**ASSIGNMENT**:
Return the line containing "commerce. (10, 67, 68, 82)" together with every later line up to the end of the records, exactly and with no pictures; return nothing else.

*** Opening of PROVIDED RECORDS ***

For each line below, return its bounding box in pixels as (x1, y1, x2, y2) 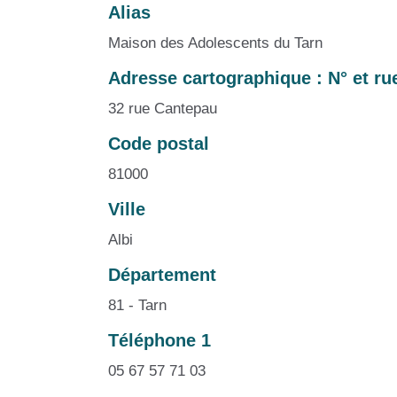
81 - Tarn (108, 296, 167, 314)
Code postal (108, 133, 209, 153)
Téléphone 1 (108, 330, 211, 350)
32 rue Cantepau (108, 99, 217, 117)
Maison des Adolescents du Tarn (108, 34, 323, 51)
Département (108, 264, 216, 284)
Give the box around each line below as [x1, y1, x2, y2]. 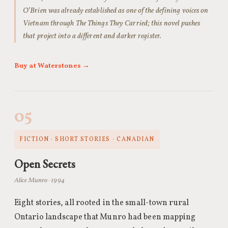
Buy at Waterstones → [14, 61, 90, 71]
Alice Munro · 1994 [14, 176, 65, 185]
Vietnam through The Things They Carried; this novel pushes [23, 18, 200, 28]
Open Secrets [14, 156, 75, 172]
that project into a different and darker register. [23, 31, 162, 41]
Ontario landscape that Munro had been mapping [14, 212, 196, 223]
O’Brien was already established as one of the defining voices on [23, 6, 209, 16]
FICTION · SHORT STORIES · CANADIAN [19, 135, 155, 144]
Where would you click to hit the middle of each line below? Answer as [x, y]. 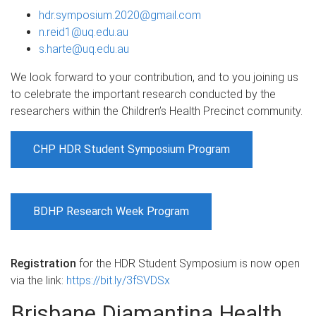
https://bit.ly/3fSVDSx [118, 280]
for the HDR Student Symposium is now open [188, 263]
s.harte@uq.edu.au [84, 49]
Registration [43, 263]
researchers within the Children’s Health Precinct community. [157, 111]
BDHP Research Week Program [111, 211]
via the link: [38, 280]
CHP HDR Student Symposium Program [132, 149]
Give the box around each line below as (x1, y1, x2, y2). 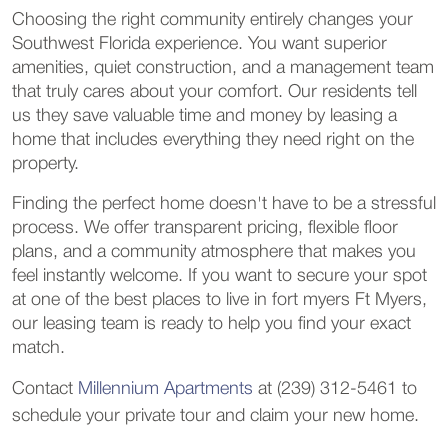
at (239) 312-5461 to (253, 380, 417, 397)
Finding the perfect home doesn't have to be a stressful (12, 195, 436, 212)
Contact (12, 380, 73, 397)
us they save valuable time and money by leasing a (12, 107, 397, 124)
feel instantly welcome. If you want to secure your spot (12, 267, 427, 284)
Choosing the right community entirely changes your (12, 11, 413, 28)
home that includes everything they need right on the (12, 131, 414, 148)
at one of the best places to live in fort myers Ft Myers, (12, 291, 427, 308)
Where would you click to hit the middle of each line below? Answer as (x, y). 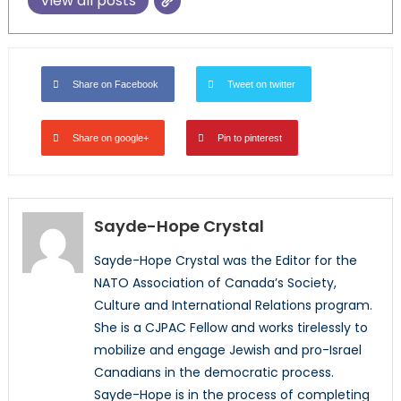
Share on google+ (110, 138)
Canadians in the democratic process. (213, 373)
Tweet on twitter (261, 85)
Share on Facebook (115, 85)
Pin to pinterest (249, 138)
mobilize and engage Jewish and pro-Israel (227, 350)
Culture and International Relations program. (233, 306)
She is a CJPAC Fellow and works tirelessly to (230, 328)
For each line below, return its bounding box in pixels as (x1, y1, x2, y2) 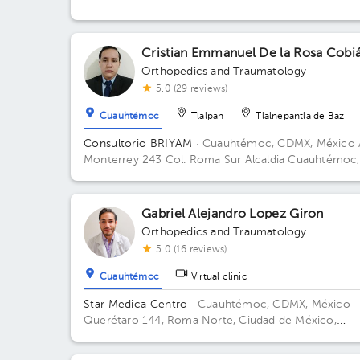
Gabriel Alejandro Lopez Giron (141, 208, 324, 221)
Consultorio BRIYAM (84, 138, 193, 149)
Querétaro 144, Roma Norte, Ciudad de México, (84, 315, 337, 326)
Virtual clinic (191, 272, 247, 283)
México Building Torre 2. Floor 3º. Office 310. (84, 331, 323, 342)
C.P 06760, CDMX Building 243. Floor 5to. (84, 170, 302, 182)
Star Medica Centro (84, 299, 188, 310)
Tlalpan (191, 112, 224, 122)
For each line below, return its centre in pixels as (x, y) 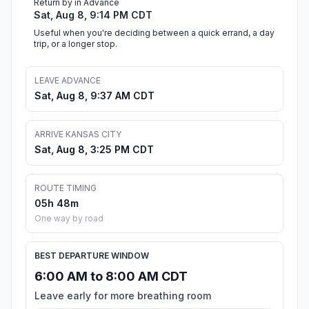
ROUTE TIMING (66, 188)
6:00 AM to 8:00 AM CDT (111, 277)
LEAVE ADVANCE (68, 81)
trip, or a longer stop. (76, 44)
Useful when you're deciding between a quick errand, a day (154, 33)
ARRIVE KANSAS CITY (78, 134)
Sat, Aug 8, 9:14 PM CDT (93, 15)
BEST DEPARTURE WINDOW (92, 256)
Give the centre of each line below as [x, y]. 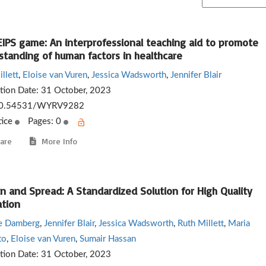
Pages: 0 [44, 121]
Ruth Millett [200, 224]
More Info [56, 141]
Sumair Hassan [107, 239]
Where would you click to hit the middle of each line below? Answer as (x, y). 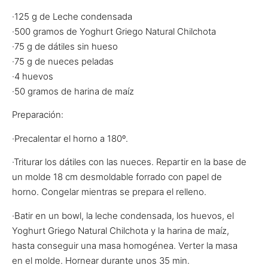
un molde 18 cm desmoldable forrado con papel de (117, 177)
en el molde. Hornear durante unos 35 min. (101, 260)
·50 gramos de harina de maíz (73, 92)
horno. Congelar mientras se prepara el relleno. (109, 192)
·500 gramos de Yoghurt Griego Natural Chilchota (114, 32)
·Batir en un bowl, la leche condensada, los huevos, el (123, 215)
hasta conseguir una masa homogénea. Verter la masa (125, 245)
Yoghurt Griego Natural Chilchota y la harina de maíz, (121, 230)
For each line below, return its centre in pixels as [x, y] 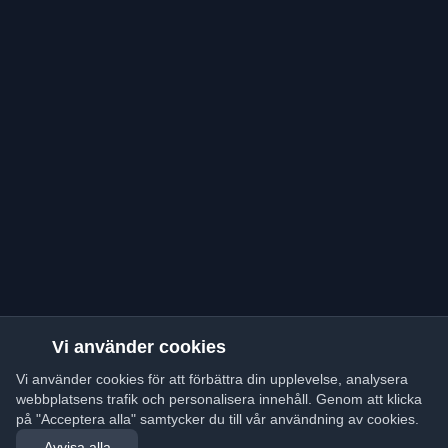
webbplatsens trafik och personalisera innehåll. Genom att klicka [219, 399]
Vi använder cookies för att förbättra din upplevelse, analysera [212, 379]
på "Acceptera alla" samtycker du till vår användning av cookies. [217, 419]
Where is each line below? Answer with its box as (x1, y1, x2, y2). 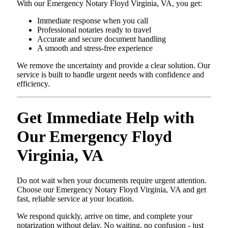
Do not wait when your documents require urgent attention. (17, 176, 207, 185)
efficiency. (17, 79, 50, 88)
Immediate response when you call (37, 16, 148, 25)
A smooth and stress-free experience (37, 44, 153, 52)
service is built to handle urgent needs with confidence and (17, 70, 204, 79)
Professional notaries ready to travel (37, 25, 151, 34)
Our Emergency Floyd (17, 127, 172, 146)
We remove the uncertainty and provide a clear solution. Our (17, 61, 210, 70)
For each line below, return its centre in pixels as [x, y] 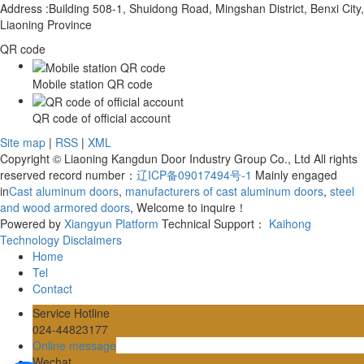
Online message [74, 345]
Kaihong [290, 223]
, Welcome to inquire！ [188, 207]
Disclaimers [92, 239]
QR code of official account [102, 117]
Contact [52, 288]
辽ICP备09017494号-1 [194, 174]
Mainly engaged [295, 174]
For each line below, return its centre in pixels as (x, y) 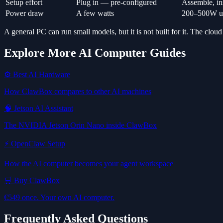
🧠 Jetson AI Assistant (39, 108)
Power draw (25, 13)
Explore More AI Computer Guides (95, 53)
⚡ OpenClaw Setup (35, 143)
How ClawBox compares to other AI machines (78, 91)
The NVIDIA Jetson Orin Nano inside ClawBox (80, 125)
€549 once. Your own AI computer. (59, 197)
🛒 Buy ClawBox (32, 180)
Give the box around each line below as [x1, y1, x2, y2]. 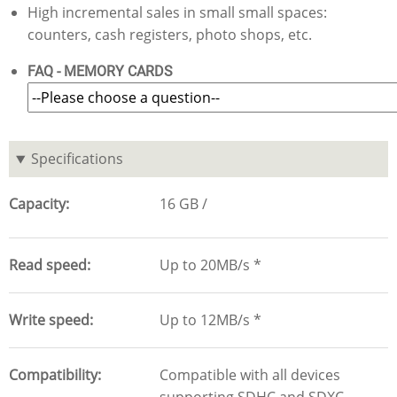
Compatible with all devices [160, 365, 340, 385]
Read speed [9, 255, 87, 276]
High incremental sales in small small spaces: [27, 3, 327, 23]
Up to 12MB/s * [160, 310, 261, 331]
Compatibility [9, 365, 97, 385]
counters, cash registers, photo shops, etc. [27, 25, 312, 45]
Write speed [9, 310, 90, 331]
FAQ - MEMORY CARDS [27, 63, 180, 81]
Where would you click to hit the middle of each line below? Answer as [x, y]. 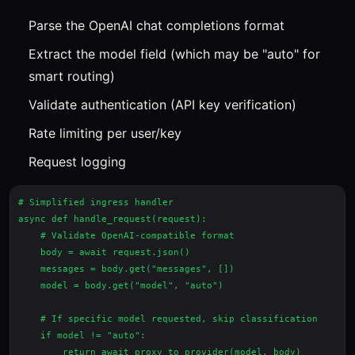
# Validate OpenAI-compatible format [126, 236]
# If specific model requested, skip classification [168, 319]
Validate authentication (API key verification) [162, 105]
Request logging [77, 162]
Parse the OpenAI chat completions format [157, 25]
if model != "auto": [82, 336]
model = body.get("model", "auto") [121, 286]
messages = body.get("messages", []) [126, 269]
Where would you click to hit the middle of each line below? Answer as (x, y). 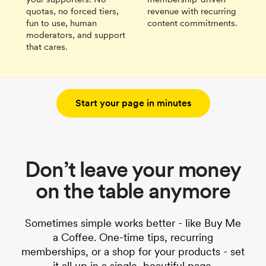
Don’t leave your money (133, 169)
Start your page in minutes (133, 103)
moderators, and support (76, 35)
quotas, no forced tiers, (72, 11)
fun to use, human (61, 23)
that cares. (47, 47)
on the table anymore (133, 191)
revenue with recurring (192, 11)
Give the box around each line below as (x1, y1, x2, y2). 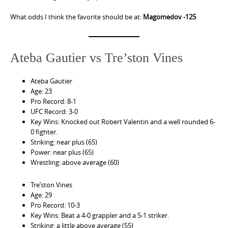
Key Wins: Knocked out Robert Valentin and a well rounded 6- (31, 117, 215, 126)
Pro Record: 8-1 (31, 96, 76, 106)
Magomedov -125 (143, 12, 196, 21)
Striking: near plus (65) (31, 137, 97, 147)
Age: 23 (31, 86, 52, 96)
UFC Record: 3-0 (31, 106, 78, 116)
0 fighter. (31, 127, 58, 136)
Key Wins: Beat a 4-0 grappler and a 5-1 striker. (31, 210, 169, 220)
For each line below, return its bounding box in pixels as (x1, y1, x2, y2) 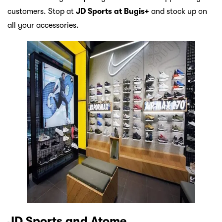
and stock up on (149, 7, 207, 16)
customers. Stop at (7, 7, 76, 16)
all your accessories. (7, 21, 79, 30)
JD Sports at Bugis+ (76, 7, 149, 16)
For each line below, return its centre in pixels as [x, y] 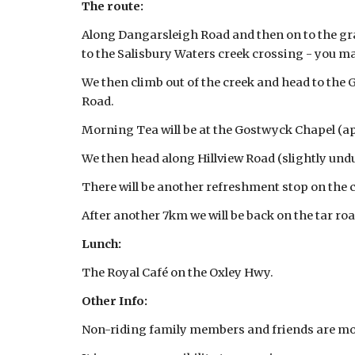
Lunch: [101, 244]
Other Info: [114, 301]
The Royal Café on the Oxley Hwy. [178, 273]
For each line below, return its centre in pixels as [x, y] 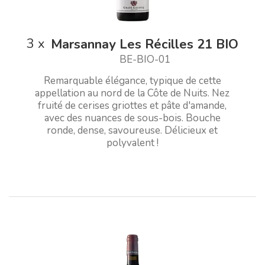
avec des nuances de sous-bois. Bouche [132, 118]
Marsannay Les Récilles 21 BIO [145, 44]
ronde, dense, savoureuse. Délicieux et [132, 130]
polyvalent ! [132, 143]
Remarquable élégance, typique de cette [132, 80]
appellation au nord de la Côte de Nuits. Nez [132, 93]
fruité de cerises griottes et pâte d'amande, [132, 105]
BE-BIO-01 [145, 59]
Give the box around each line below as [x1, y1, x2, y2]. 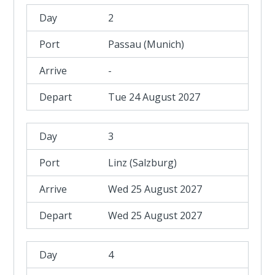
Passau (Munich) [108, 37, 185, 51]
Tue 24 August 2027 [108, 90, 201, 104]
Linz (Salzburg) [108, 156, 177, 169]
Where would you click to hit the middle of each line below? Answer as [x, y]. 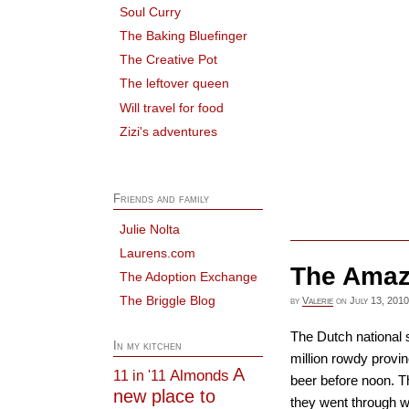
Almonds [199, 375]
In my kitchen [147, 346]
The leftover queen [175, 84]
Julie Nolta [150, 229]
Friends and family [161, 199]
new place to [164, 396]
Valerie [318, 300]
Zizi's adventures [169, 131]
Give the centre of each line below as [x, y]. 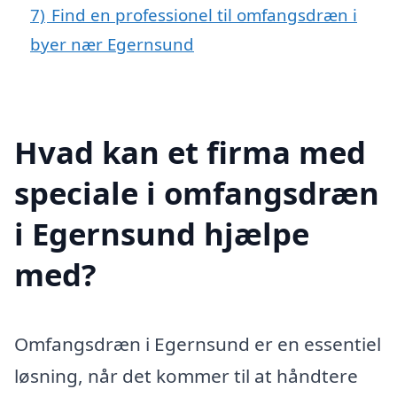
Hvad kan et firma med [190, 152]
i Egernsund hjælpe [162, 233]
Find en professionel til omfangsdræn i [204, 15]
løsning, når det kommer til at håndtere [186, 375]
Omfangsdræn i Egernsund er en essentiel [198, 343]
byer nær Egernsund [112, 44]
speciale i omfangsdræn [197, 192]
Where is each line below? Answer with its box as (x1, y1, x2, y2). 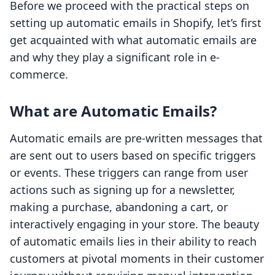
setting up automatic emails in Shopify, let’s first (10, 15, 261, 31)
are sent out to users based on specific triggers (10, 148, 256, 163)
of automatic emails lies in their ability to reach (10, 234, 257, 249)
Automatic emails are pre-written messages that (10, 131, 263, 146)
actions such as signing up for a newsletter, (10, 182, 235, 198)
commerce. (10, 67, 68, 82)
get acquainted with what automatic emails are (10, 33, 257, 48)
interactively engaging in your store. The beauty (10, 217, 259, 232)
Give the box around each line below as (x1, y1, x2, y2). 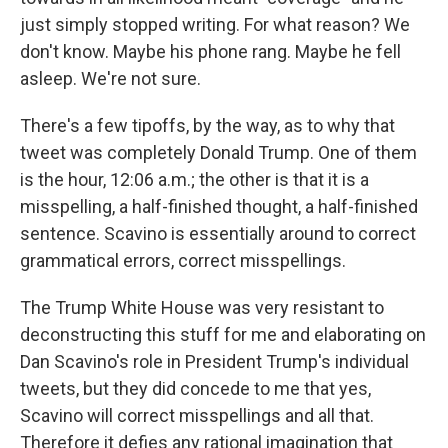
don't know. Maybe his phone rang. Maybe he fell (20, 41, 401, 63)
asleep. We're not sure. (20, 68, 201, 90)
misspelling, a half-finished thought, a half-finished (20, 196, 418, 218)
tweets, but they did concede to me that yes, (20, 378, 371, 400)
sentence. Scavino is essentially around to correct (20, 223, 416, 245)
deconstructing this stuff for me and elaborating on (20, 324, 426, 346)
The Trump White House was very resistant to (20, 297, 384, 319)
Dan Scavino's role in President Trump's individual (20, 351, 409, 373)
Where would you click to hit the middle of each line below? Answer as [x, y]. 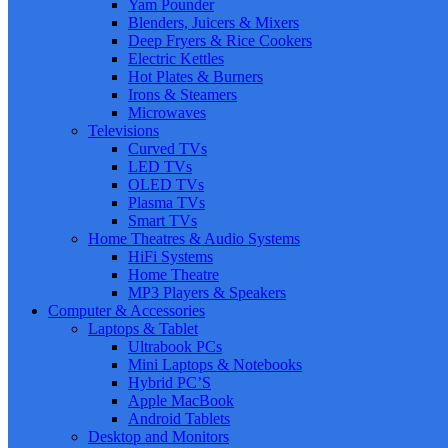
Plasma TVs [166, 203]
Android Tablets [179, 419]
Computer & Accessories [126, 311]
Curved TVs [167, 149]
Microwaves [167, 113]
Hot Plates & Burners [195, 77]
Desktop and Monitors [158, 437]
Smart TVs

*** Close of PROVIDED RECORDS ***

**COMPLETED TASK**:
commerce. (10, 67, 68, 82)
get acquainted with what automatic emails are (10, 33, 257, 48)
interactively engaging in your store. The beauty (10, 217, 259, 232)
Give the box around each line below as (x1, y1, x2, y2). 
don't know. Maybe his phone rang. Maybe he fell (20, 41, 401, 63)
asleep. We're not sure. (20, 68, 201, 90)
misspelling, a half-finished thought, a half-finished (20, 196, 418, 218)
tweets, but they did concede to me that yes, (20, 378, 371, 400)
sentence. Scavino is essentially around to correct (20, 223, 416, 245)
deconstructing this stuff for me and elaborating on (20, 324, 426, 346)
The Trump White House was very resistant to (20, 297, 384, 319)
Dan Scavino's role in President Trump's individual (20, 351, 409, 373)
Where would you click to hit the middle of each line below? Answer as [x, y]. 
Plasma TVs [166, 203]
Android Tablets [179, 419]
Computer & Accessories [126, 311]
Curved TVs [167, 149]
Microwaves [167, 113]
Hot Plates & Burners [195, 77]
Desktop and Monitors [158, 437]
Smart TVs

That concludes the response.